ZSÓFIA PAULIKOVICS explores the latest album from the multi-talented artist Dev Hynes. 

Synesthesia is a neurological condition in which the stimulation of one sense automatically triggers another. It is also a poetic trope used to convey simultaneous sensory experiences. Dev Hynes is a synesthete in the medical sense: he describes seeing sound come alive like moving pictures. One of Freetown Sound’s most outstanding features is how it plays with the senses, multiple senses: the album is visually powerful, just as an art film or great poetry can be. The chorus in ‘Augustine’ fuses a reference to ‘Confessions’ by St Augustine (‘Saint Augustine/Late have I loved and chose to see’) with an intimate, erotic vision of a man (‘Skin on his skin/A warmth that I can feel with him’). ‘Hands Up’ lays down the chorus: ‘Are you sleeping with the lights on baby/Keep your hood off when you’re walking cause they/Trying not to be obsessed with your heyday / Sure enough they are gonna take your body’, over the haunting incantation ‘Hands up, get out, hands up, get out’. Following the killing of Michael Brown and the subsequent protests in Ferguson, ‘Hands up don’t shoot’ has become the chant of USA-wide Black Lives Matter protests. Poetry features in content as well as form: ’By Ourselves’ opens the album with a sample of Atlanta poet Ashlee Haze’s viral sensation ‘For Colored Girls – The Missy Elliot Poem’.

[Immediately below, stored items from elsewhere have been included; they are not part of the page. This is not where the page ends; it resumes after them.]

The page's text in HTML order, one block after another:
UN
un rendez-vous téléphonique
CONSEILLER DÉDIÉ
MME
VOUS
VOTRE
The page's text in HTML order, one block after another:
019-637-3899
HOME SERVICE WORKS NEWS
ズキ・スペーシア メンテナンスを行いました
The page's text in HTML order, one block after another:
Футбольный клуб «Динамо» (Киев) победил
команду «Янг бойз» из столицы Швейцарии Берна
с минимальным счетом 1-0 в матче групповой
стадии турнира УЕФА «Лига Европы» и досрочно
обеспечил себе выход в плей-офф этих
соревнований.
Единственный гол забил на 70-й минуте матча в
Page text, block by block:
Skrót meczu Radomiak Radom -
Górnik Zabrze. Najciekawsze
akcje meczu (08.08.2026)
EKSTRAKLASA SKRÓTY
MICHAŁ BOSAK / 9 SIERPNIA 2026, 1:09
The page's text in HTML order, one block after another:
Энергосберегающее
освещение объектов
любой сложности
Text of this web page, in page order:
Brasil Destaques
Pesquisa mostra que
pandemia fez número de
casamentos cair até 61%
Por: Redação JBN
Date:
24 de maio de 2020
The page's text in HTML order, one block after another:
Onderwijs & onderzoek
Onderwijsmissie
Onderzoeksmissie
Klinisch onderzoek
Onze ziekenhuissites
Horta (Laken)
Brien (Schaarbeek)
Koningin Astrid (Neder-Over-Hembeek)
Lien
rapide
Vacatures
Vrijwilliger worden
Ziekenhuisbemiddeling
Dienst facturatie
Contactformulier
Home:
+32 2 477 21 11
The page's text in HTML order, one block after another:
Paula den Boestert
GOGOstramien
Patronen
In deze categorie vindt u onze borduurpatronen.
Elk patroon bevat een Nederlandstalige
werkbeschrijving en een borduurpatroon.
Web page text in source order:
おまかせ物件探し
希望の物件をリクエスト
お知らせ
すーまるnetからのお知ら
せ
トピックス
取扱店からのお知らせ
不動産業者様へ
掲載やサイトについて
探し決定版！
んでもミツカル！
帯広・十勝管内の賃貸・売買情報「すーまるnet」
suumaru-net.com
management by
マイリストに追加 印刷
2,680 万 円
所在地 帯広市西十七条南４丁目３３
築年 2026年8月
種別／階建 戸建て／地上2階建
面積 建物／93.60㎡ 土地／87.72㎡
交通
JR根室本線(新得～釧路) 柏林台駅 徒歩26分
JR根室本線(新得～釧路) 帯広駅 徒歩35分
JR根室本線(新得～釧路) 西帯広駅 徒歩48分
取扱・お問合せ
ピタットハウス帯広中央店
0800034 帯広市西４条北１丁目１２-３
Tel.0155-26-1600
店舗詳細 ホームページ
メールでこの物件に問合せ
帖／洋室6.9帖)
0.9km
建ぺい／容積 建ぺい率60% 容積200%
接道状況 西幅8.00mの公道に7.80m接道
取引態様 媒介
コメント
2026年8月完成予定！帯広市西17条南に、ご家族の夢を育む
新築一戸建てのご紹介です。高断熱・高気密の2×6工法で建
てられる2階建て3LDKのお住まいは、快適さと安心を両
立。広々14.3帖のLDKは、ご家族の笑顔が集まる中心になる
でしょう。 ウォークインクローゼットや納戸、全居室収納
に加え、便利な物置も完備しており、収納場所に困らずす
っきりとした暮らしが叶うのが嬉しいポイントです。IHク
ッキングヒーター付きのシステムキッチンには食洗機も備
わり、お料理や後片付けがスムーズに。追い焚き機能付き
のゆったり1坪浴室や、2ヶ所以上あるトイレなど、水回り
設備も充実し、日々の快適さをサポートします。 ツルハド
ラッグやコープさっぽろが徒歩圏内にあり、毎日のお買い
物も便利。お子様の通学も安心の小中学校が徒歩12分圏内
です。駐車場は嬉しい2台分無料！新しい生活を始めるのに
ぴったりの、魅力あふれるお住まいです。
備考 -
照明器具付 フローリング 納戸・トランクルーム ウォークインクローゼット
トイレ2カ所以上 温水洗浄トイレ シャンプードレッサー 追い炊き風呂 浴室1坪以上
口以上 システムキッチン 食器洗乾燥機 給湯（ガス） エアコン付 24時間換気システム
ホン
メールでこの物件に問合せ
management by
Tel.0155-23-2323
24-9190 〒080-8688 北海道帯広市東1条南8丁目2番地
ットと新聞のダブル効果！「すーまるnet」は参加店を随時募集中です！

Freetown Sound is named after the capital of Sierra Leone, where Hynes’ father is from. The singer grew up in Ilford, Essex before moving to New York in 2007 where he’s lived and worked since. The album is, in many ways, dedicated to that city and its motley crew of inhabitants. Hynes sings about it with a tenderness that is reserved for one’s home, and imagining him in New York makes sense, more so than London or LA. Still, there are times when his non-native status becomes easy to spot, especially to anyone who has ever entertained the thought of moving to New York themselves. Hynes is showing you exactly what you want to see: that staggering house prices and a crowded job economy aside, New York bohemia is alive and well if you know where to look for it. The collaborators he has amassed on Freetown Sound are like a millennial group of beatniks, if the beatniks were actually cool rather than overwhelmingly white, neurotic and male. Women are the soul of the album, driving it forward on almost every song. Young singers like Empress Of, Kelsey Lu and Zuri Marley all feature, as do industry giants like Carly Rae Jepsen and icons like Debbie Harry – the legendary Blondie singer performed alongside Hynes in 2011, supporting Patti Smith in Carnegie Hall.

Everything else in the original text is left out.